Donatello já tinha me avisado que esperaria no hall do prédio e estava impaciente, me mandando doze mensagens diferentes a cada minuto, apressando que eu descesse para encontrá-lo de uma vez. Eu queria tudo menos ir a um bar. Preferia mais uma sessão de boxe, como a de todas as manhãs, seguida de um banho longo e gelado antes de responder alguns e-mails e ir dormir.

Mas eu tinha prometido e infelizmente não tinha o hábito de voltar atrás na minha palavra. Laís tinha sido avisada e, como lhe era característico, não viu qualquer problema em não me ver naquela noite.

Guardando minhas coisas e apagando a luz da sala, eu atravessei o corredor da diretoria, encontrando a mesa da secretária de Zoe vazia e a porta encostada. Era possível ver, mesmo através das persianas, que ela ainda estava ali, debruçada entre pastas, contratos, gráficos e anotações. Tinha prendido os cabelos longos e escuros em um rabo de cavalo e aberto alguns botões da camisa social para ficar mais confortável. A correntinha que usava desde pequena, dada por seu pai no leito de morte, com uma pequena estrela de diamante, escorria pela abertura do tecido e era capturada por seus dedos de unhas bem feitas.

Mordi o lábio e balancei a cabeça, dando as costas imediatamente para parar de observá-la. Eu invejei a filha da puta por poder fazer mais horas e adiantar algumas pendências, enquanto eu era levado para um compromisso que pouco me interessava.

— Finalmente, caralho! — Don saudou, assim que eu emergi no térreo. — Achei que eu ia precisar subir lá e te arrancar pelas orelhas.

As risadas ao seu redor me comprovaram que ele não estava sozinho.
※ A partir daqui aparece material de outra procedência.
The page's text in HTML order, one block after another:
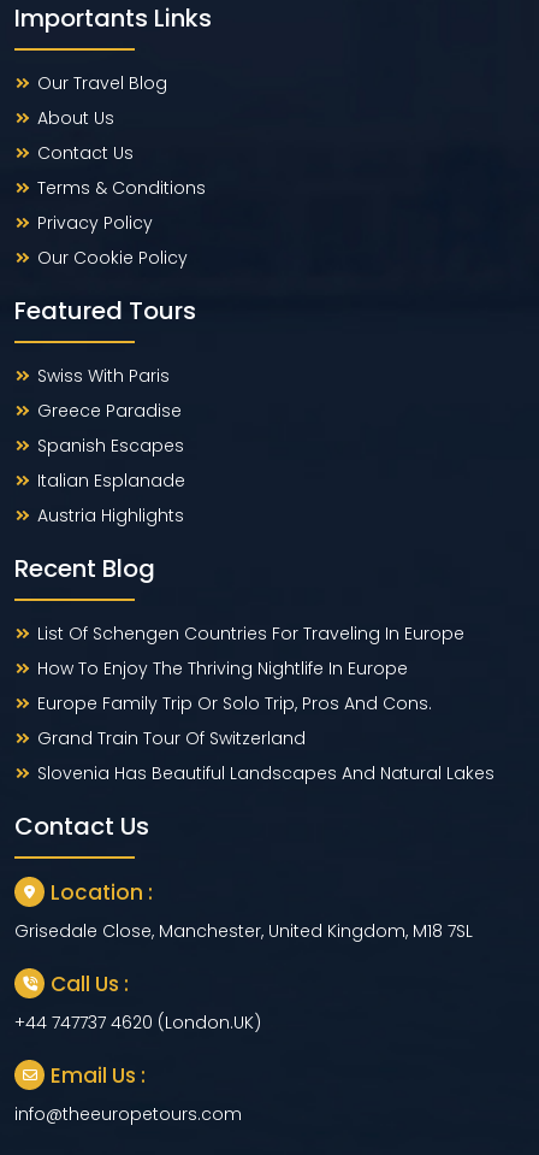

Tomás, um grande amigo de faculdade que estava com a gente desde o início de tudo como diretor financeiro, também ia se juntar a nós.

— Também foi arrastado, meu amigo? — Perguntei pra ele, sabendo que igualmente não era do seu feitio sair para um happy hour em plena segunda-feira.

— Maria Clara foi dormir na casa de uma amiga, achei que mal não ia fazer. — Ele deu de ombros, puxando nosso grupo para atravessar a rua e caminhar alguns metros, até adentrarmos o bar reservado que tinham escolhido para a noite.

Nos sentamos em uma mesa mais ao fundo e Donatello logo fez sinal ao garçom para que trouxesse uma rodada de shots, dizendo que era assim que se "dava início aos trabalhos". Eu já estava no inferno, era melhor abraçar o capeta, então virei o pequeno copo de líquido transparente sem me importar com o seu conteúdo.

Em seguida vieram os drinks, eu pedi uma dose generosa de Whisky com duas pedras de gelo, enquanto Donatello se jogava em algo que continha café e conhaque, e Tomás optava por algo colorido e açucarado, arrancando julgamentos e risadas do garçom e do nosso colega, indiferentemente.

— Se você não tivesse feito uma filha, eu teria certeza que gosta é de outra fruta, Tom. — Donatello provocou, tirando uma com a cara dele.

— Ah é? Se você não tivesse entradas de calvície, eu teria certeza que não tem idade pra beber ainda, Don. Café às 21h? Vai daqui para a balada ou vai virar a noite pra entregar o trabalho de literatura?

— Toma, distraído. — Proferi, me permitindo rir da interação.

— É que aguentar essa pressão baixa do Miguel demanda cafeína, cara. — Ele virou o jogo para mim, me fazendo revirar os olhos.